So, what's all this about the SECURE Act, Round Two?
Presumably, Congress felt like anything worth doing once was worth doing twice, because on
December 29, 2022, the President signed the SECURE 2.0 Act. The SECURE 2.0 Act made
quite a few enhancements to clarify the original legislation. Most of the changes this second go-
round affects you—the retirement account owner—rather than your beneficiaries. Several of the
key enhancements are:
- It raises the required beginning age for required minimum distributions (RMDs) from your individual retirement accounts to age 73 in 2023 and age 75 by 2033.
- It decreases penalties for not taking RMDs to 25% of the RMD amount (down from 50%) with an opportunity to further reduce the penalty to 10% if certain actions are taken in a timely manner to correct the oversight.
- It allows higher catch-up contributions for participants over 50 ($7,500 for both 2023 and 2024).
- Employees will be automatically enrolled in 401(k) and 403(b) plans but may opt out within 90 days.
- There is more flexibility in annuity payments paid from qualified retirement plans.
- Early distributions are permitted for long-term care contracts without penalty.
- Plan sponsors may match contributions made on student loan repayments on the same vesting schedule as elective deferrals, effective in 2024.
- 529 plans maintained for at least 15 years may be rolled over into a Roth IRA with a $35,000 lifetime limit, effective in 2024.
SECURE 2.0 also allows exceptions to the 10% early distribution excise tax for certain situations
and events, such as:
- Qualified births and adoption expenses
- Terminally ill individuals
- Federally declared disasters
- Emergency personal expenses
- Domestic abuse victims
Review Intended Beneficiaries
With the changes to the laws pertaining to retirement accounts, now is a great time to review and
confirm your retirement account information.
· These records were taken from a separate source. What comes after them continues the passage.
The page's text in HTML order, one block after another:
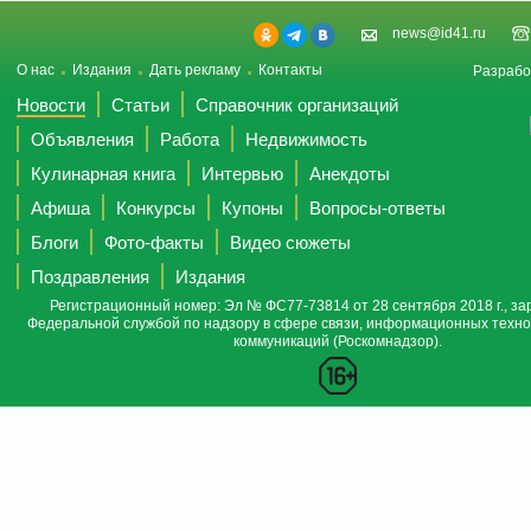
news@id41.ru
О нас Издания Дать рекламу Контакты
Новости Статьи
Справочник организаций
Объявления
Работа
Недвижимость
Кулинарная книга
Интервью
Анекдоты
Афиша
Конкурсы Купоны
Вопросы-ответы
Блоги
Фото-факты
Видео сюжеты
Поздравления
Издания
Регистрационный номер: Эл № ФС77-73814 от 28 сентября 2018 г.,
Федеральной службой по надзору в сфере связи, информационных
коммуникаций (Роскомнадзор).
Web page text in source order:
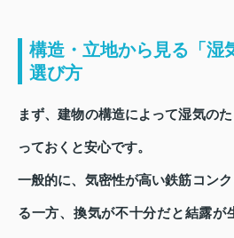
構造・立地から見る「湿
選び方
まず、建物の構造によって湿気の
っておくと安心です。
一般的に、気密性が高い鉄筋コン
る一方、換気が不十分だと結露が
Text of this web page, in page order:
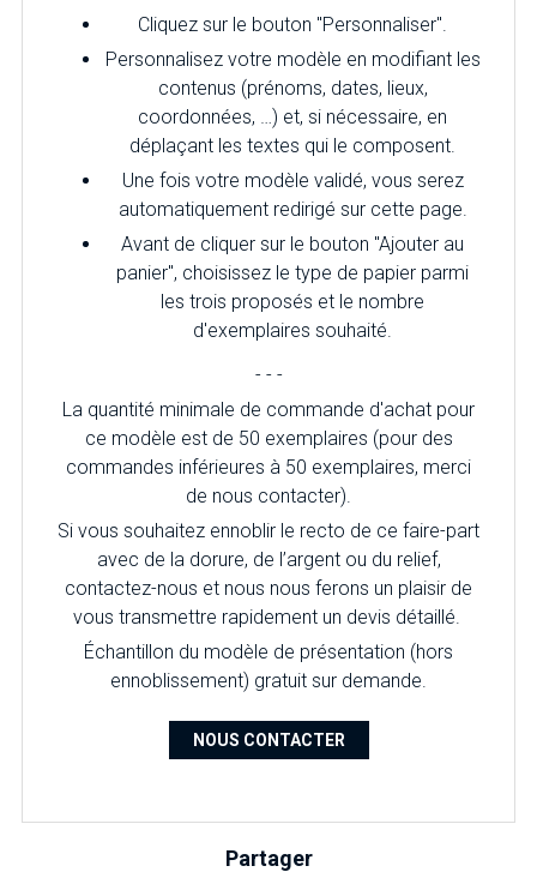
Cliquez sur le bouton "Personnaliser".
Personnalisez votre modèle en modifiant les
contenus (prénoms, dates, lieux,
coordonnées, …) et, si nécessaire, en
déplaçant les textes qui le composent.
Une fois votre modèle validé, vous serez
automatiquement redirigé sur cette page.
Avant de cliquer sur le bouton "Ajouter au
panier", choisissez le type de papier parmi
les trois proposés et le nombre
d'exemplaires souhaité.
- - -
La quantité minimale de commande d'achat pour
ce modèle est de 50 exemplaires (pour des
commandes inférieures à 50 exemplaires, merci
de nous contacter).
Si vous souhaitez ennoblir le recto de ce faire-part
avec de la dorure, de l’argent ou du relief,
contactez-nous et nous nous ferons un plaisir de
vous transmettre rapidement un devis détaillé.
Échantillon du modèle de présentation (hors
ennoblissement) gratuit sur demande.
NOUS CONTACTER
Partager
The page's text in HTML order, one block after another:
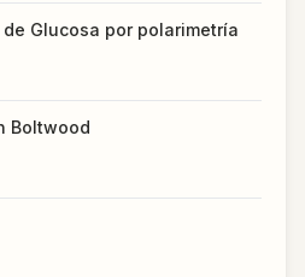
Glucosa por polarimetría
Boltwood
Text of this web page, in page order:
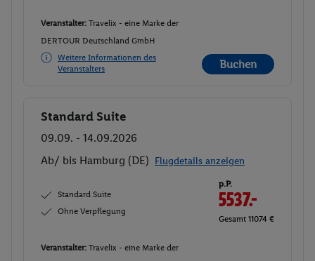
Veranstalter: Travelix - eine Marke der
DERTOUR Deutschland GmbH
Weitere Informationen des
Veranstalters
Buchen
Buchen
Standard Suite
09.09. - 14.09.2026
Ab/ bis Hamburg (DE) Flugdetails anzeigen
Standard Suite
Ohne Verpflegung
p.P.
5537.-
Gesamt 11074 €
Veranstalter: Travelix - eine Marke der
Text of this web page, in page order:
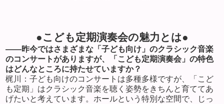
●こども定期演奏会の魅力とは●
――昨今ではさまざまな「子ども向け」のクラシック音楽
のコンサートがありますが、「こども定期演奏会」の特色
はどんなところに持たせていますか？
梶川：子ども向けのコンサートは多種多様ですが、「こど
も定期」はクラシック音楽を聴く姿勢をきちんと育ててあ
げたいと考えています。ホールという特別な空間で、じっ
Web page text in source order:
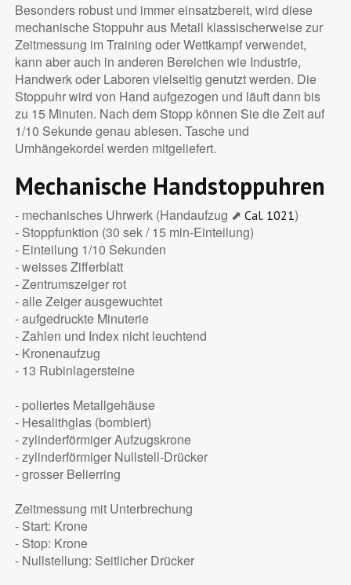
Besonders robust und immer einsatzbereit, wird diese
mechanische Stoppuhr aus Metall klassischerweise zur
Zeitmessung im Training oder Wettkampf verwendet,
kann aber auch in anderen Bereichen wie Industrie,
Handwerk oder Laboren vielseitig genutzt werden. Die
Stoppuhr wird von Hand aufgezogen und läuft dann bis
zu 15 Minuten. Nach dem Stopp können Sie die Zeit auf
1/10 Sekunde genau ablesen. Tasche und
Umhängekordel werden mitgeliefert.
Mechanische Handstoppuhren
- mechanisches Uhrwerk (Handaufzug ⬈ Cal. 1021)
- Stoppfunktion (30 sek / 15 min-Einteilung)
- Einteilung 1/10 Sekunden
- weisses Zifferblatt
- Zentrumszeiger rot
- alle Zeiger ausgewuchtet
- aufgedruckte Minuterie
- Zahlen und Index nicht leuchtend
- Kronenaufzug
- 13 Rubinlagersteine
- poliertes Metallgehäuse
- Hesalithglas (bombiert)
- zylinderförmiger Aufzugskrone
- zylinderförmiger Nullstell-Drücker
- grosser Belierring
Zeitmessung mit Unterbrechung
- Start: Krone
- Stop: Krone
- Nullstellung: Seitlicher Drücker
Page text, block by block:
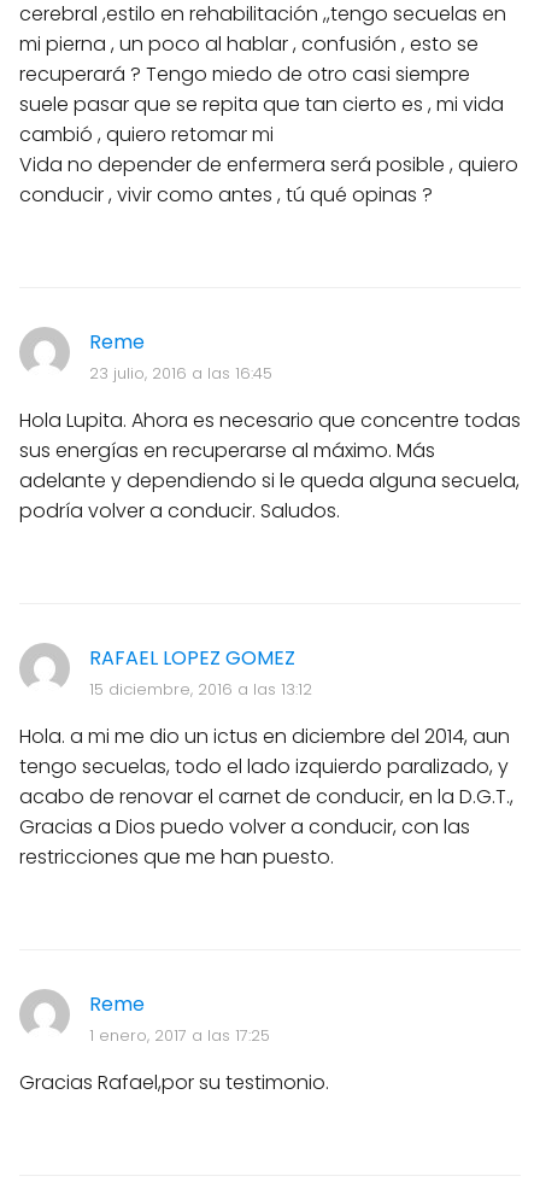
cerebral ,estilo en rehabilitación ,,tengo secuelas en
mi pierna , un poco al hablar , confusión , esto se
recuperará ? Tengo miedo de otro casi siempre
suele pasar que se repita que tan cierto es , mi vida
cambió , quiero retomar mi
Vida no depender de enfermera será posible , quiero
conducir , vivir como antes , tú qué opinas ?
Reme
23 julio, 2016 a las 16:45
Hola Lupita. Ahora es necesario que concentre todas
sus energías en recuperarse al máximo. Más
adelante y dependiendo si le queda alguna secuela,
podría volver a conducir. Saludos.
RAFAEL LOPEZ GOMEZ
15 diciembre, 2016 a las 13:12
Hola. a mi me dio un ictus en diciembre del 2014, aun
tengo secuelas, todo el lado izquierdo paralizado, y
acabo de renovar el carnet de conducir, en la D.G.T.,
Gracias a Dios puedo volver a conducir, con las
restricciones que me han puesto.
Reme
1 enero, 2017 a las 17:25
Gracias Rafael,por su testimonio.
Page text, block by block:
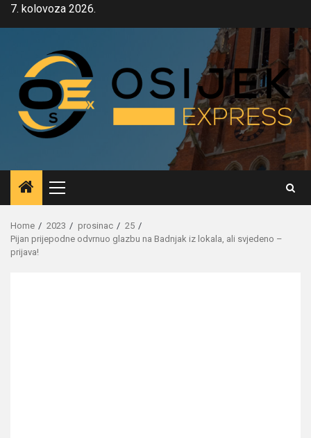
Skip7. kolovoza 2026.
Primary
Menu
Home 2023 prosinac
25
Pijan prijepodne odvrnuo glazbu na Badnjak iz lokala, ali svjedeno –
prijava!
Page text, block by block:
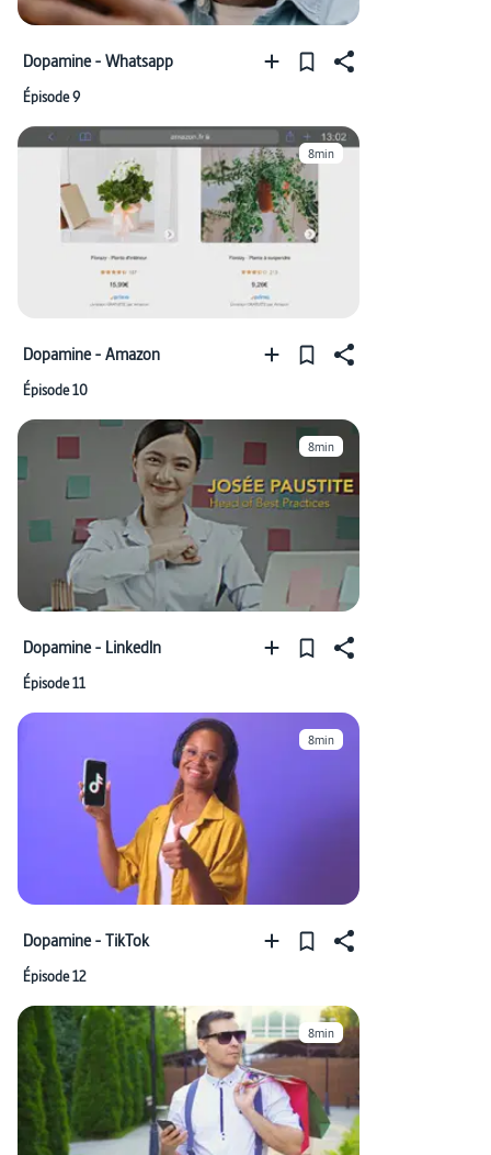
Dopamine - Whatsapp
Épisode 9
8min
Dopamine - Amazon
Épisode 10
8min
Dopamine - LinkedIn
Épisode 11
8min
Dopamine - TikTok
Épisode 12
8min
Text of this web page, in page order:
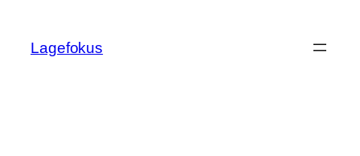
content
Lagefokus
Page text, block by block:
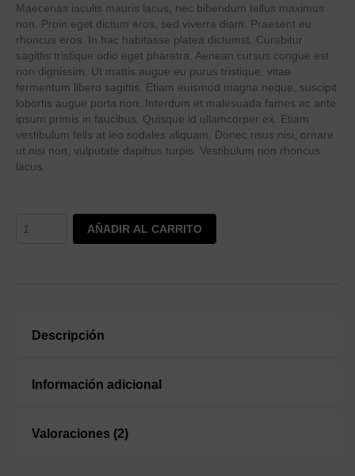
Maecenas iaculis mauris lacus, nec bibendum tellus maximus
non. Proin eget dictum eros, sed viverra diam. Praesent eu
rhoncus eros. In hac habitasse platea dictumst. Curabitur
sagittis tristique odio eget pharetra. Aenean cursus congue est
non dignissim. Ut mattis augue eu purus tristique, vitae
fermentum libero sagittis. Etiam euismod magna neque, suscipit
lobortis augue porta non. Interdum et malesuada fames ac ante
ipsum primis in faucibus. Quisque id ullamcorper ex. Etiam
vestibulum felis at leo sodales aliquam. Donec risus nisi, ornare
ut nisi non, vulputate dapibus turpis. Vestibulum non rhoncus
lacus.
AÑADIR AL CARRITO
Descripción
Información adicional
Valoraciones (2)
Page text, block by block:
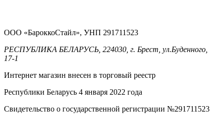
ООО «БароккоСтайл», УНП 291711523
РЕСПУБЛИКА БЕЛАРУСЬ, 224030, г. Брест, ул.Буденного,
17-1
Интернет магазин внесен в торговый реестр
Республики Беларусь 4 января 2022 года
Свидетельство о государственной регистрации №291711523
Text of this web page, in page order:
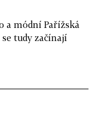
a módní Pařížská
tudy začínají
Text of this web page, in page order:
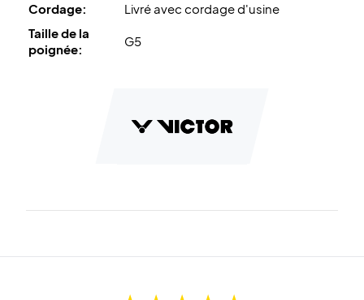
Cordage:
Livré avec cordage d'usine
Taille de la
poignée:
G5
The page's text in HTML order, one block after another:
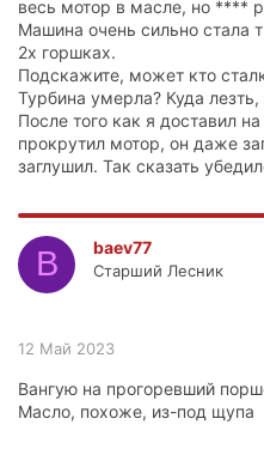
весь мотор в масле, но ****
Машина очень сильно стала
2х горшках.
Подскажите, может кто
Турбина умерла? Куда лезть,
После того как я доставил
прокрутил мотор, он даже
заглушил. Так сказать
B baev77
Старший Лесник
12 Май 2023
Вангую на прогоревший
Масло, похоже, из-под щупа
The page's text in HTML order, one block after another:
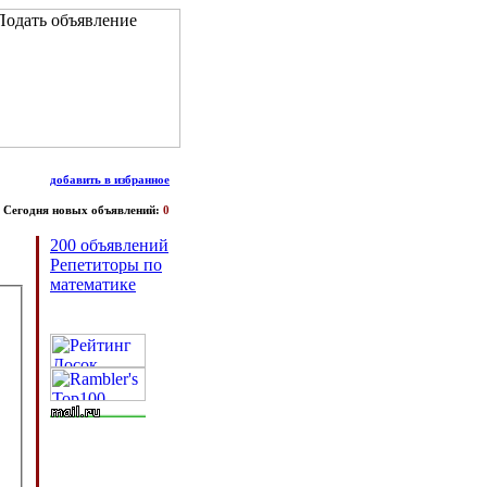
добавить в избранное
Сегодня новых объявлений: 0
200 объявлений
Репетиторы по
математике
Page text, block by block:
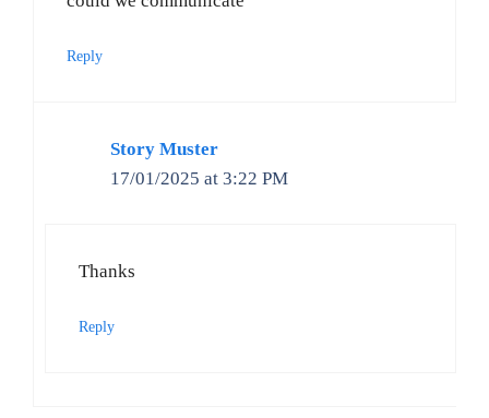
Reply
Story Muster
17/01/2025 at 3:22 PM
Thanks
Reply
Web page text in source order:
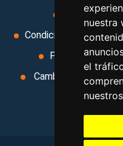
nuestra
el
Aviso legal
Condiciones Generales
Política de
Cambiar
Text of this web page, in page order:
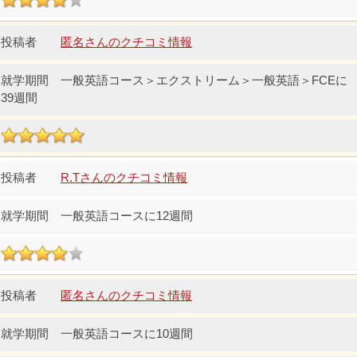
匿名さんのクチコミ情報
一般英語コース＞エクストリーム＞一般英語＞FCEに
39週間
R.Tさんのクチコミ情報
一般英語コースに12週間
匿名さんのクチコミ情報
一般英語コースに10週間
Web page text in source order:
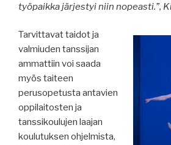
työpaikka järjestyi niin nopeasti.”,
Tarvittavat taidot ja
valmiuden tanssijan
ammattiin voi saada
myös taiteen
perusopetusta antavien
oppilaitosten ja
tanssikoulujen laajan
koulutuksen ohjelmista,
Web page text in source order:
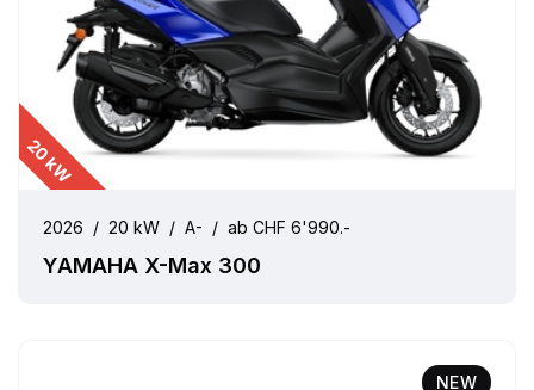
20 kW
2026 / 20 kW / A- / ab CHF 6'990.-
YAMAHA X-Max 300
NEW
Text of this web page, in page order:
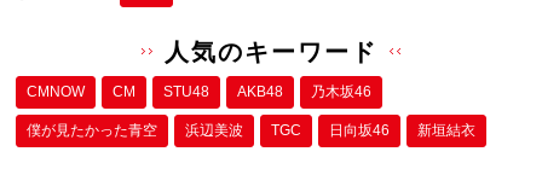
人気のキーワード
CMNOW CM STU48 AKB48 乃木坂46
僕が⾒たかった⻘空 浜辺美波 TGC 日向坂46 新垣結衣
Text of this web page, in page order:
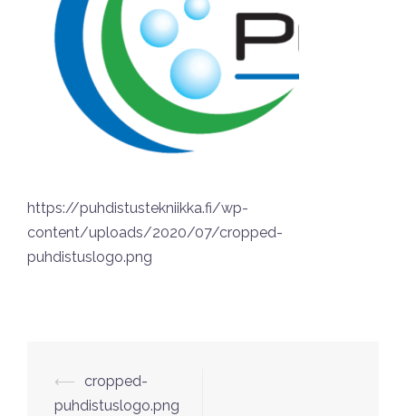
https://puhdistustekniikka.fi/wp-
content/uploads/2020/07/cropped-
puhdistuslogo.png
⟵
cropped-
puhdistuslogo.png
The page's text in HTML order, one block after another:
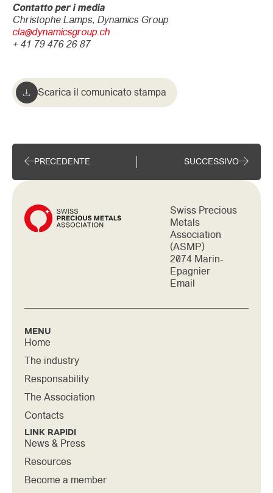
Contatto per i media
Christophe Lamps, Dynamics Group
cla@dynamicsgroup.ch
+ 41 79 476 26 87
Scarica il comunicato stampa
PRECEDENTE SUCCESSIVO
Swiss Precious
Metals
Association
(ASMP)
2074 Marin-
Epagnier
Email
MENU
Home
The industry
Responsability
The Association
Contacts
LINK RAPIDI
News & Press
Resources
Become a member
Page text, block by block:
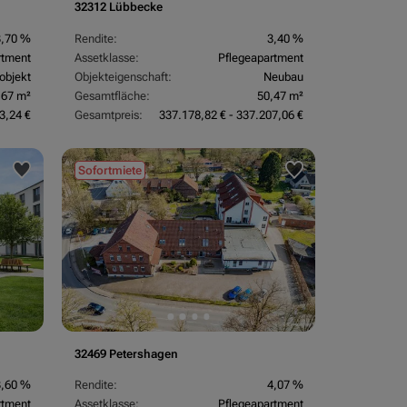
%
m²
€
32312 Lübbecke
Rendite:
3,40 %
Assetklasse:
Pflegeapartment
Objekteigenschaft:
Neubau
Gesamtfläche:
50,47 m²
Gesamtpreis:
337.178,82 € - 337.207,06 €
%
Sofortmiete
32469 Petershagen
Rendite:
4,07 %
Assetklasse:
Pflegeapartment
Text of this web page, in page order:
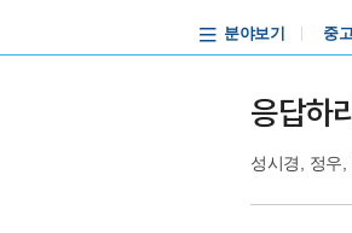
분야보기
중
중
응답하
성시경 정우
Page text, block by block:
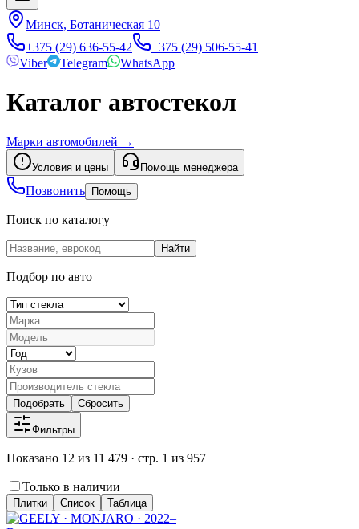
Минск, Ботаническая 10
+375 (29) 636-55-42
+375 (29) 506-55-41
Viber
Telegram WhatsApp
Каталог автостекол
Марки автомобилей →
Условия и цены Помощь менеджера
Позвонить Помощь
Поиск по каталогу
Найти
Подбор по авто
Подобрать Сбросить
Фильтры
Показано 12 из 11 479 · стр. 1 из 957
Только в наличии
Плитки Список Таблица

Whichever estate planning strategy is appropriate
for you, it is important that your beneficiary designation be filled out correctly. If your intention
is for the retirement account to go into a trust for a beneficiary, the trust must be properly named
as the primary beneficiary. You should also ensure you have named contingent beneficiaries.
If you have recently divorced or married, you need to verify that the appropriate changes are made to your current beneficiary designations. At your death, in many cases, the plan administrator will distribute the account funds to the beneficiary listed, regardless of your relationship with the beneficiary or what your ultimate wishes might have been.
If you are charitably inclined, now may be the perfect time to review your planning and possibly
use your retirement account to fulfill your charitable desires. You may choose to distribute your
entire retirement asset directly to a charity, knowing the organization will not have to pay tax on
the income from the plan.
One More Consideration
Following the recent changes imposed by the SECURE Act highlighted at the beginning of this
article, you may be concerned about the amount of money that will be available to your
beneficiaries following your death and the impact that the potential accelerated income tax may
have on that ultimate amount. Perhaps now is the time to explore different strategies with your
financial and tax advisors to infuse your estate with additional cash upon your death (psst…life
insurance may be a great solution).
These two new laws are changing the way Americans think about retirement accounts and their use as a wealth-transfer vehicle. We are here and are prepared to help you properly plan for your family and protect your hard-earned retirement accounts. Give us a call today to schedule an appointment in the new year to discuss how your estate plan and retirement accounts might be impacted by the SECURE Act and SECURE 2.0 Act.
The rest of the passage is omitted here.